Dataset excerpts:
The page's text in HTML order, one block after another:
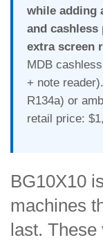
while adding
and
extra screen
MDB
+ note
R134a) or
retail price:
BG10X10
machines
last.
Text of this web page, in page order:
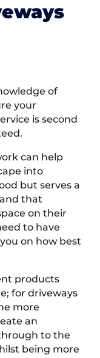
of
your
is second
can help
into
but serves a
that
on their
to have
on how best
products
for driveways
more
an
to the
being more
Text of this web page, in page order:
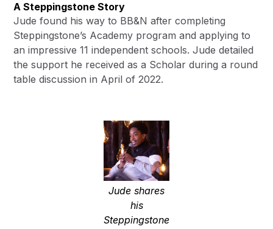
A Steppingstone Story
Jude found his way to BB&N after completing
Steppingstone’s Academy program and applying to
an impressive 11 independent schools. Jude detailed
the support he received as a Scholar during a round
table discussion in April of 2022.
Jude shares
his
Steppingstone
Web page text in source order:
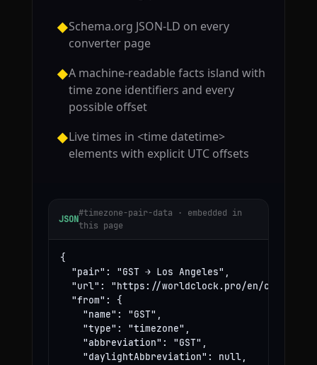
◆Schema.org JSON-LD on every
converter page
◆A machine-readable facts island with
time zone identifiers and every
possible offset
◆Live times in <time datetime>
elements with explicit UTC offsets
JSON
#timezone-pair-data · embedded in
this page
{
  "pair": "GST → Los Angeles",
"url": "https://worldclock.pro/en/convert/
  "from": {
    "name": "GST",
    "type": "timezone",
    "abbreviation": "GST",
    "daylightAbbreviation": null,
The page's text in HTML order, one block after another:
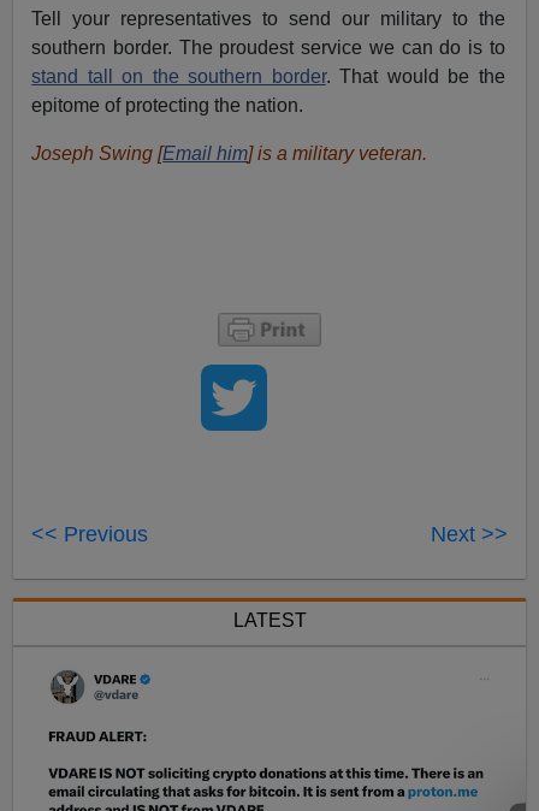
Tell your representatives to send our military to the
southern border. The proudest service we can do is to
stand tall on the southern border. That would be the
epitome of protecting the nation.
Joseph Swing [Email him] is a military veteran.
<< Previous Next >>
LATEST
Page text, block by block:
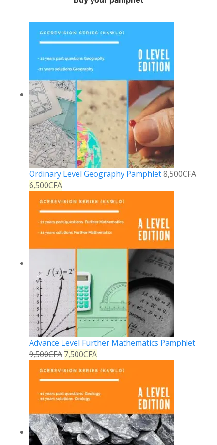
Ordinary Level Geography Pamphlet8,500CFA
6,500CFA
Advance Level Further Mathematics Pamphlet
9,500CFA 7,500CFA
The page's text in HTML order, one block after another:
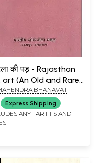
की पड़ - Rajasthan
art (An Old and Rare
BHANAVAT
Express Shipping
ANY TARIFFS AND
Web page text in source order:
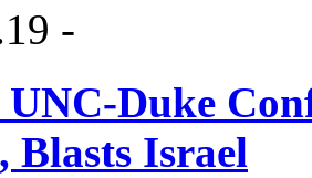
-
Duke
Blasts Israel
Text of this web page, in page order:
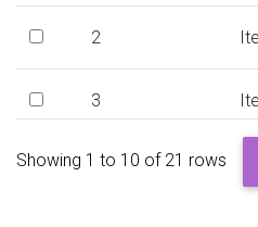
2
3
4
Showing 1 to 10 of 21 rows

▸ **What the task asks**
Could you retype all the entries above exactly, without the pictures?

▸ **Answer**
The page's text in HTML order, one block after another:
while adding
and
extra screen
MDB
+ note
R134a) or
retail price:
BG10X10
machines
last.
Text of this web page, in page order:
of
your
is second
can help
into
but serves a
that
on their
to have
on how best
products
for driveways
more
an
to the
being more
Text of this web page, in page order:
A Steppingstone Story
Jude found his way to BB&N after completing
Steppingstone’s Academy program and applying to
an impressive 11 independent schools. Jude detailed
the support he received as a Scholar during a round
table discussion in April of 2022.
Jude shares
his
Steppingstone
Web page text in source order:
◆Schema.org JSON-LD on every
converter page
◆A machine-readable facts island with
time zone identifiers and every
possible offset
◆Live times in <time datetime>
elements with explicit UTC offsets
JSON
#timezone-pair-data · embedded in
this page
{
  "pair": "GST → Los Angeles",
"url": "https://worldclock.pro/en/convert/
  "from": {
    "name": "GST",
    "type": "timezone",
    "abbreviation": "GST",
    "daylightAbbreviation": null,
The page's text in HTML order, one block after another:
Tell your representatives to send our military to the
southern border. The proudest service we can do is to
stand tall on the southern border. That would be the
epitome of protecting the nation.
Joseph Swing [Email him] is a military veteran.
<< Previous Next >>
LATEST
Page text, block by block:
Ordinary Level Geography Pamphlet8,500CFA
6,500CFA
Advance Level Further Mathematics Pamphlet
9,500CFA 7,500CFA
The page's text in HTML order, one block after another:
की पड़ - Rajasthan
art (An Old and Rare
BHANAVAT
Express Shipping
ANY TARIFFS AND
Web page text in source order:
-
Duke
Blasts Israel
Text of this web page, in page order:
2
3
4
Showing 1 to 10 of 21 rows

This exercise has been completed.